Federal Investigation of New Jersey Transit Finds Numerous Safety Violations

TRENTON — A federal investigation of New Jersey Transit’s railroad this year revealed that workers used personal cellphones while on duty and train crews failed to properly test brakes or blow horns at crossings, among other problems, the agency’s executive director told state legislators at a hearing here on Friday.

After angering state lawmakers by not showing up to an investigative hearing last month, Steven Santoro, the new executive director, appeared before legislators and pledged to improve the troubled agency.

Mr. Santoro testified for four hours, apologizing at least three times for missing the earlier hearing. He had scheduled a meeting with the Federal Railroad Administration on the same day, he said, even though it could have been held another time.

After being on the job for only a few days, I felt that I needed to have a better understanding of the agency,” Mr. Santoro said.

Now three weeks into the job, Mr. Santoro took a conciliatory tone with lawmakers, explaining the steps the railroad was taking to improve safety and to fill vacant jobs. After listing the issues uncovered by the investigation, Mr. Santoro said, “These findings are unacceptable.”

In response, the agency was conducting unannounced inspections and had increased penalties for workers, including longer suspensions, among other measures, Mr. Santoro said.

The latest legislative hearing came about five weeks after a New Jersey Transit train slammed into a station in Hoboken, killing a woman and injuring more than 100 others. The crash drew attention to safety problems at the agency, and a report by The New York Times found broader concerns about its finances under Gov. Chris Christie, a Republican, as well as growing delays and leadership problems.

Mr. Santoro was joined by several top officials from the agency, who together faced a barrage of questions from state lawmakers reviewing thousands of pages of documents that New Jersey Transit recently submitted about its operations and staffing. The agency has “critical vacancies” in its rail division and was now working to hire rail managers and other employees, Mr. Santoro said.

State Assemblyman John F. McKeon, a Democrat who leads the Judiciary Committee, questioned New Jersey Transit’s hiring last year of Michael Drewniak, a former press secretary for Mr. Christie, who had no transportation experience. He noted that Mr. Drewniak, who until recently served as the agency’s chief of staff and remains at the agency, was one of its highest-paid leaders.

Mr. Santoro said he was not the executive director when Mr. Drewniak was hired and he now had a different chief of staff, Paul Wyckoff, who was seated next to him at the hearing. Mr. Drewniak returned to his previous job as policy and strategic planning director.

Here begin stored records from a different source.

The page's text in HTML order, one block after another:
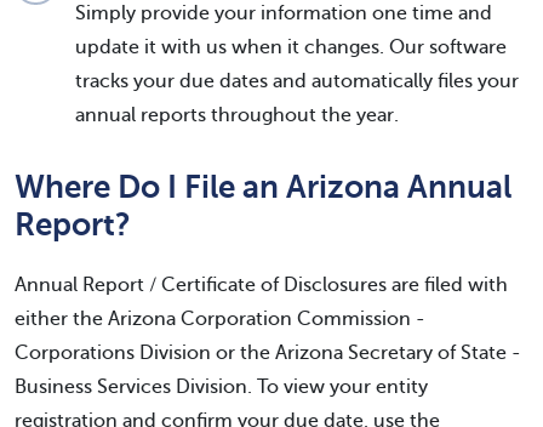
Simply provide your information one time and
update it with us when it changes. Our software
tracks your due dates and automatically files your
annual reports throughout the year.
Where Do I File an Arizona Annual
Report?
Annual Report / Certificate of Disclosures are filed with
either the Arizona Corporation Commission -
Corporations Division or the Arizona Secretary of State -
Business Services Division. To view your entity
registration and confirm your due date, use the
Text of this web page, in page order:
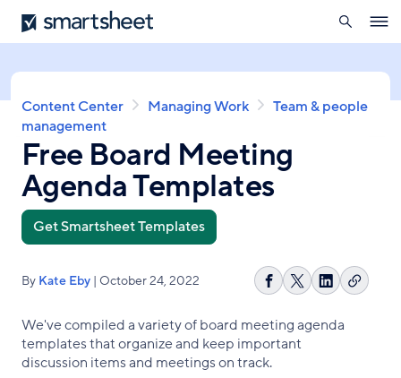
Skip
to
content
Smartsheet
search
Breadcrumb
Content Center Managing Work
Team & people
management
Free Board Meeting
Agenda Templates
Get Smartsheet Templates
By Kate Eby | October 24, 2022
Share
Facebook
Share
X
Share
LinkedIn
Copy
We've compiled a variety of board meeting agenda
templates that organize and keep important
discussion items and meetings on track.
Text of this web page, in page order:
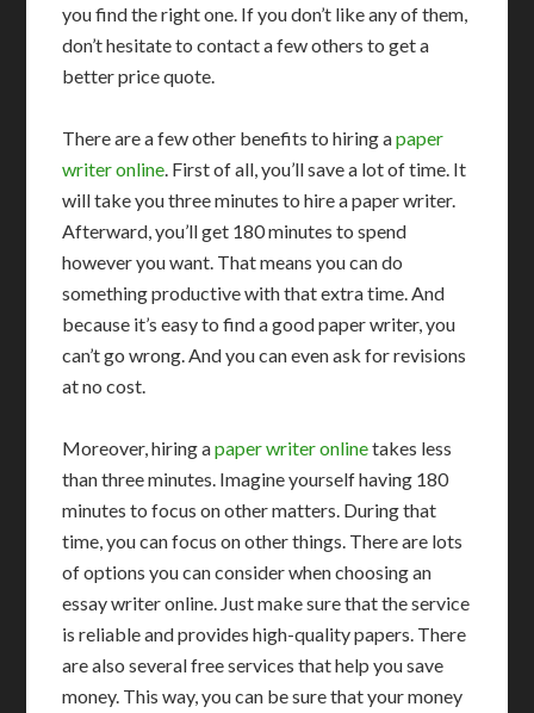
you find the right one. If you don’t like any of them,
don’t hesitate to contact a few others to get a
better price quote.
There are a few other benefits to hiring apaper
writer online . First of all, you’ll save a lot of time. It
will take you three minutes to hire a paper writer.
Afterward, you’ll get 180 minutes to spend
however you want. That means you can do
something productive with that extra time. And
because it’s easy to find a good paper writer, you
can’t go wrong. And you can even ask for revisions
at no cost.
Moreover, hiring apaper writer onlinetakes less
than three minutes. Imagine yourself having 180
minutes to focus on other matters. During that
time, you can focus on other things. There are lots
of options you can consider when choosing an
essay writer online. Just make sure that the service
is reliable and provides high-quality papers. There
are also several free services that help you save
money. This way, you can be sure that your money
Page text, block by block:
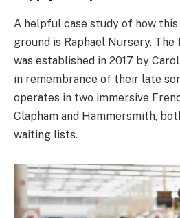
A helpful case study of how
ground is Raphael Nursery.
was established in 2017 by
in remembrance of their late
operates in two immersive
Clapham and Hammersmith,
waiting lists.
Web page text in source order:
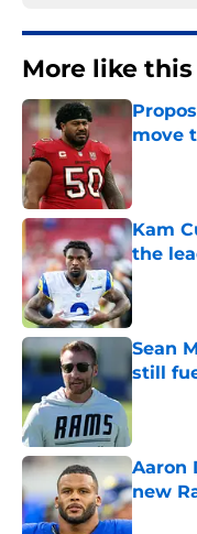
More like this
move
Kam
the
Sean
still
Aaron
new
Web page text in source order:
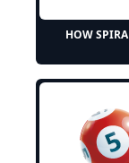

At the end of the hearing, Mr. McKeon said he believed officials were still “dancing a little bit” in evading questions about Mr. Drewniak. He said he had identified 10 people who worked for the agency and had ties to Mr. Christie but little transportation experience, though he declined to identify them.

“We’re going to stop New Jersey Transit and the Port Authority and other places as being dumping grounds for patronage,” Mr. McKeon said. “That has got to stop.”

Mr. McKeon said he was unimpressed with testimony at the first hearing from Richard Hammer, the state’s transportation commissioner, who said there were no real problems at the agency. Lawmakers are planning to hold several more hearings on New Jersey Transit in the months ahead.

After months without a public meeting, New Jersey Transit’s board met twice recently and approved its annual operating budget last week. The board also approved financing for the lease of radio spectrum needed to implement positive train control, which can automatically stop or slow a speeding train.

The National Transportation Safety Board is investigating the fatal crash in Hoboken and has not determined a cause. Investigators said they did not know yet whether the safety technology could have prevented the crash, but they have said it could have prevented other crashes, including an Amtrak derailment in Philadelphia last year that killed eight people.

New Jersey Transit intended to meet a federal deadline to install the safety technology by the end of 2018, Mr. Santoro told lawmakers. He also said he would suggest to the board that it convene every month from now on.

After complaints from commuters about recent fare increases amid worsening service, Mr. Santoro said there would be no fare increase this fiscal year. He also said he proposed to state officials that there be no fare increase in the fiscal year ending in 2018.

Mr. Santoro acknowledged that New Jersey Transit had more train accidents than other commuter railroads and that older trains were breaking down more often, arguing that plans to hire rail managers and buy new equipment would help address the problems.

Asked about the agency’s safety culture, Mr. Santoro said it needed to be improved.

“Clearly there needs to be a refocusing and rededication and new resources related to keeping the culture,” he said, “and improving the culture as well.”